▶ **ACTIVITY**
Starting with the first line of the data below, copy each line up to and including the one containing "Maharṣi Veda Vyāsa. [6, 78, 95, 92]". Pictures stay out.
—————
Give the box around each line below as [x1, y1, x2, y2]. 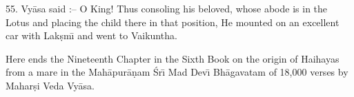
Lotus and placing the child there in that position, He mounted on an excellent [6, 14, 340, 29]
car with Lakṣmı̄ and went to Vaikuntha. [6, 28, 177, 43]
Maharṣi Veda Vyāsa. [6, 78, 95, 92]
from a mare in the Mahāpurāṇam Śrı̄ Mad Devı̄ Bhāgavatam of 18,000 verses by [6, 65, 348, 79]
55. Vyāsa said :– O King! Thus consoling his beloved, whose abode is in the [6, 1, 328, 15]
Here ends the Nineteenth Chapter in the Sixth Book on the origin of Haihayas [6, 51, 340, 65]
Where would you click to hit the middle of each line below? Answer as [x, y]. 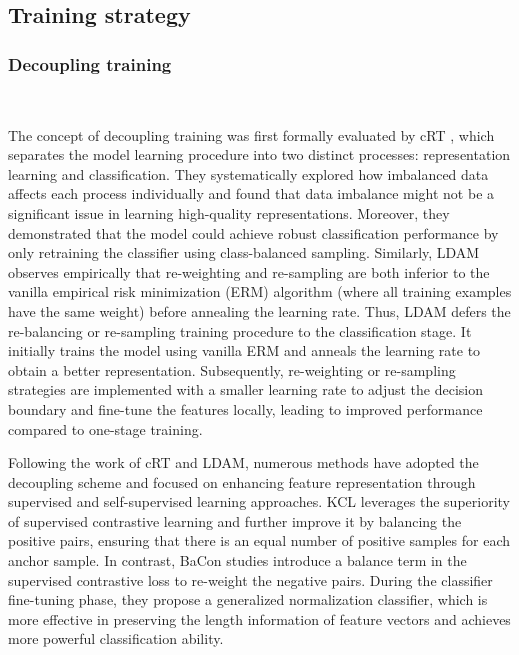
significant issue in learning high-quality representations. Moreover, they [229, 212]
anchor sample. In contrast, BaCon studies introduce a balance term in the [237, 560]
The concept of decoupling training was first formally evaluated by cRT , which [251, 134]
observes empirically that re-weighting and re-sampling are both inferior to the [249, 271]
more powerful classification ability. [116, 638]
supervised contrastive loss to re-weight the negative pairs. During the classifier [250, 579]
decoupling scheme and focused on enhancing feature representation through [242, 481]
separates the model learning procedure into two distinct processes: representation [259, 154]
—————
▶ **TASK SOLUTION**
Give the box around each line below as [x1, y1, x2, y2]. 
Lotus and placing the child there in that position, He mounted on an excellent [6, 14, 340, 29]
car with Lakṣmı̄ and went to Vaikuntha. [6, 28, 177, 43]
Maharṣi Veda Vyāsa. [6, 78, 95, 92]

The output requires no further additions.